Initial contact with prospective subjects was by the researcher who introduced himself
and asked each man to '...help in a research project aimed at finding out more about how
people recover from heart attacks'. It was explained that they would be required to
complete fairly lengthy questionnaires on three occasions, that complete confidentiality
was assured and that they could decide to 'drop out' from the study at any time with no
prejudice. Subjects were also reassured that neither their treatment nor rehabilitation
would be altered in any way to that normally provided by their participation or non-
participation in the study.
Subjects were asked to give their written consent to be included in the study. The consent
form (Appendix A1) was cleared by the Ethics Committee of the University of New
England.
Once consent was obtained, the subject completed the Pre-Heart Attack Health
Behaviours Questionnaire, Self-efficacy Questionnaire, Outcome Expectancy
Questionnaire, Health Threat Beliefs Questionnaire, Health Value Questionnaire,
Multidimensional Cardiac Health Locus of Control Scale, GHQ, and the distressing
thoughts and real-life experiences parts of the THARL Scale.
The questionnaires were completed by the subject with the researcher present who was
able to answer any queries as they arose. Subjects were then reminded that further
questionnaires would be posted to them in 3 months and 6 months time and that they
would be contacted by telephone to discuss any problems with completing them.

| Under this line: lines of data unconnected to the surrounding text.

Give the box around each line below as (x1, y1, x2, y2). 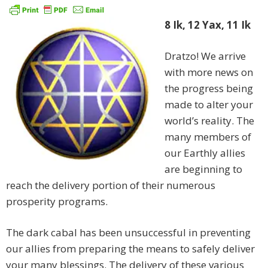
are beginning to (165, 162, 242, 176)
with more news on (165, 65, 253, 80)
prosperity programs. (6, 194, 108, 209)
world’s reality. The (165, 114, 254, 128)
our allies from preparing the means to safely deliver (6, 242, 255, 256)
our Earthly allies (165, 146, 245, 160)
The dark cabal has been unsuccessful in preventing (6, 226, 251, 240)
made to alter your (165, 98, 253, 112)
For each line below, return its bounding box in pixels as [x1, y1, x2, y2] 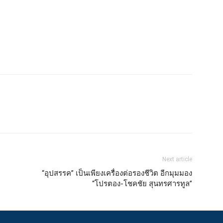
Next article [162, 155, 192, 163]
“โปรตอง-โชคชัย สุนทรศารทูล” [92, 179, 192, 188]
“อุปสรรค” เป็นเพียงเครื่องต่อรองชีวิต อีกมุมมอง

Information about the subject's age, marital status, occupation and Prothrombin Index
was obtained from medical records.
Approximately 3 months and 6 months later, all the above questionnaires, with the
exception of the Pre Heart Attack Questionnaire, were sent with a stamp addressed
envelope to the subjects with a brief letter requesting their ongoing participation. Subjects
were also contacted by telephone to facilitate questionnaire return and deal with any
difficulties.
The schedule of questionnaires answered by the subjects on each of the three occasions is
shown in Table 1 below.
Table 1: Schedule of Questionnaires
Questionnaire Hospital 3 Months 6 Months
Pre Heart Attack Health Behaviour X
Current Health Behaviour X X
Self-efficacy X X X
Outcome Expectation X X X
Health Threat Beliefs X X X
Health Value X X X
Cardiac Health Locus of Control X X X
GHQ X X X
THARL Scale X X X
All subjects participated in the hospital's standard cardiac rehabilitation program which
principally involved education as a means to helping the person modify 'at risk'
behaviours such as smoking, diet, exercise and stress. Subjects received written
information from the National Heart Foundation and watched a video, during the first 5
days of hospitalisation, about heart attacks, their cause, effects, treatment and desirable
lifestyle changes following a heart attack. This information specifically recommended,
inter alia, cessation of smoking, dietary changes with respect to reducing cholesterol and
dietary fat intake, increasing exercise, relaxing more in the face of stress, and reducing
alcohol intake. This information was reinforced by nursing and medical staff and any
questions or misunderstanding subjects might have had were addressed.